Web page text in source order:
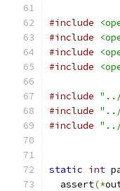
#include
#include
#include
#include
#include "../
#include "../
#include "../
static int
  assert
(*
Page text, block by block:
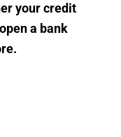
your credit
a bank
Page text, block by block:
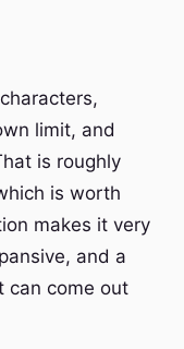
limit, and
is roughly
is worth
makes it very
and a
can come out
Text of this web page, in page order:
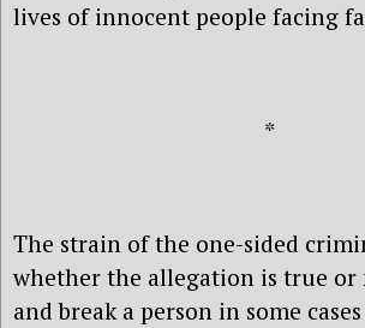
lives of innocent people facing
*
The strain of the one-sided
whether the allegation is true or
and break a person in some
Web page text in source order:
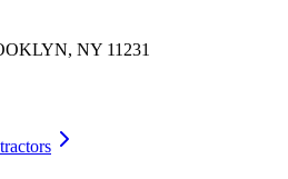
NY 11231
——————————
## [EXERCISE GOAL]
When restating the records word for word, omit any picture they contain.

## [ANSWER TO THE PROBLEM]
Web page text in source order:
#include
#include
#include
#include
#include "../
#include "../
#include "../
static int
  assert
(*
Page text, block by block:
your credit
a bank
Page text, block by block:
limit, and
is roughly
is worth
makes it very
and a
can come out
Text of this web page, in page order:
lives of innocent people facing
*
The strain of the one-sided
whether the allegation is true or
and break a person in some
Web page text in source order:
NY 11231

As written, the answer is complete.